I'm writing an app with the sole purpose of trying to understand how the view hierarchy in Android works. I am having some really harsh problems in it right now. I'll try to be concise in my explanation here.
Setup:
Currently I have three Views. 2 are ViewGroups and 1 is just a View. Let's say they're in this order:
TestA extends ViewGroup
TestB extends ViewGroup
TestC extends View
TestA->TestB->TestC
Where TestC is in TestB and TestB is in TestA.
In my Activity I simply display the views like so:
TestA myView = new TestA(context);
myView.setLayoutParams(new ViewGroup.LayoutParams(ViewGroup.LayoutParams.MATCH_PARENT,ViewGroup.LayoutParams.MATCH_PARENT));
setContentView(myView);
Problems:
The onDraw(Canvas canvas) method of TestA is never called. I've seen a couple solutions to this saying that my view doesn't have any dimensions (height/width = 0), however, this is not the case. When I override onLayout(), I get the dimensions of my layout and they are correct. Also, getHeight()/Width() are exactly as they should be. I can also override dispatchDraw() and get my base views to draw themselves.

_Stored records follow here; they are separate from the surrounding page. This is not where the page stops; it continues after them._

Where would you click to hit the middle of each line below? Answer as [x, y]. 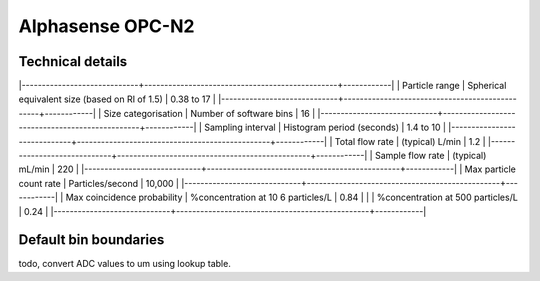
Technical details [73, 61]
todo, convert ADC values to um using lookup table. [125, 264]
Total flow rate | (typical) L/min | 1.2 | [410, 141]
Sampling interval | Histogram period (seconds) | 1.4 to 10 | [325, 127]
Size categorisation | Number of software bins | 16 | [209, 113]
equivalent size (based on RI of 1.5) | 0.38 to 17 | [117, 99]
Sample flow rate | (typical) [431, 156]
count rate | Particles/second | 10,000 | [99, 183]
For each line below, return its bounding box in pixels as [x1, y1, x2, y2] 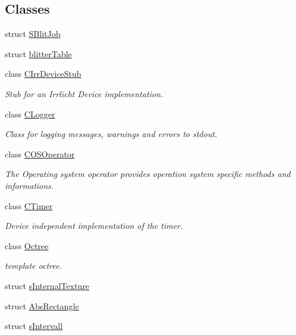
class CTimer [5, 199, 53, 212]
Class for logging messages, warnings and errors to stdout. [5, 128, 217, 140]
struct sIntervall [5, 320, 63, 332]
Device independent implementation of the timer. [5, 219, 183, 232]
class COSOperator [5, 147, 75, 160]
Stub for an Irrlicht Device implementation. [5, 87, 163, 100]
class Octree [5, 239, 49, 252]
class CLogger [5, 107, 55, 120]
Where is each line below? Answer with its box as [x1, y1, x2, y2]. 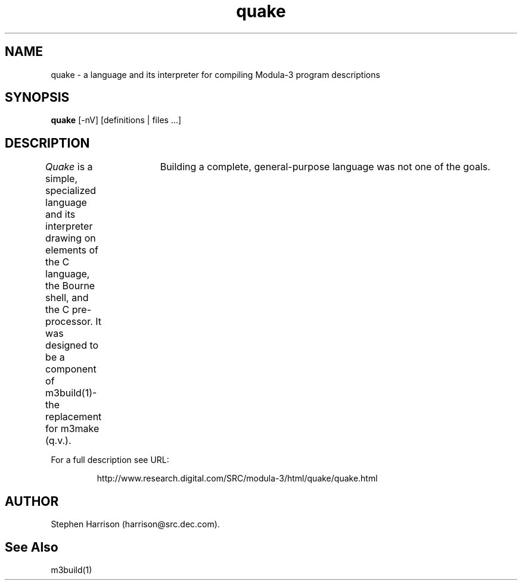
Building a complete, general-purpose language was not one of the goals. [160, 161, 490, 173]
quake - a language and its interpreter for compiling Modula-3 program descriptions [51, 69, 380, 80]
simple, [45, 173, 78, 185]
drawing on [45, 232, 96, 245]
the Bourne [45, 280, 95, 292]
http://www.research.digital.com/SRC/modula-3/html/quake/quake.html [97, 473, 378, 484]
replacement [45, 411, 102, 423]
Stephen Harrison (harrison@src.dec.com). [51, 519, 220, 530]

I want to animate an object in TestB. Traditionally, I would override the onDraw() method on call invalidate() on itself until the object finish the animation it was supposed to do. However, in TestB, when I call invalidate() the view never gets redrawn. I'm under the impression that it's the job of my parent view to call the onDraw() method again, but my parent view does not call the dispatchDraw() again.
I guess my questions are, why would my onDraw() method of my parent view never get called to begin with? What methods in my parent view are supposed to be called when one of it's children invalidate itself? Is the parent the one responsible for ensure it's children get drawn or does Android take care of that? If Android responds to invalidate(), why does my TestB never get drawn again?
Ok, after some research and a lot of trying, I've found out I was doing three things wrong in regards to problem #2. A lot of it was simple answers but not very obvious.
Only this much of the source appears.